TASK TO CARRY OUT:
Write out each line of the records that has "пристрій" in it.

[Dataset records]
= = = =

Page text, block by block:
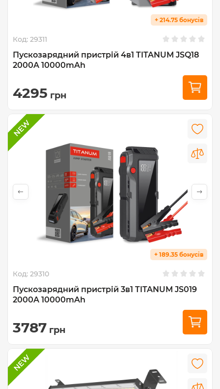
+ 214.75 бонусів
Код: 29311
Пускозарядний пристрій 4в1 TITANUM JSQ18
2000A 10000mAh
4295 грн
+ 189.35 бонусів
Код: 29310
Пускозарядний пристрій 3в1 TITANUM JS019
2000A 10000mAh
3787 грн

= = = =

TASK OUTPUT:
Пускозарядний пристрій 4в1 TITANUM JSQ18
Пускозарядний пристрій 3в1 TITANUM JS019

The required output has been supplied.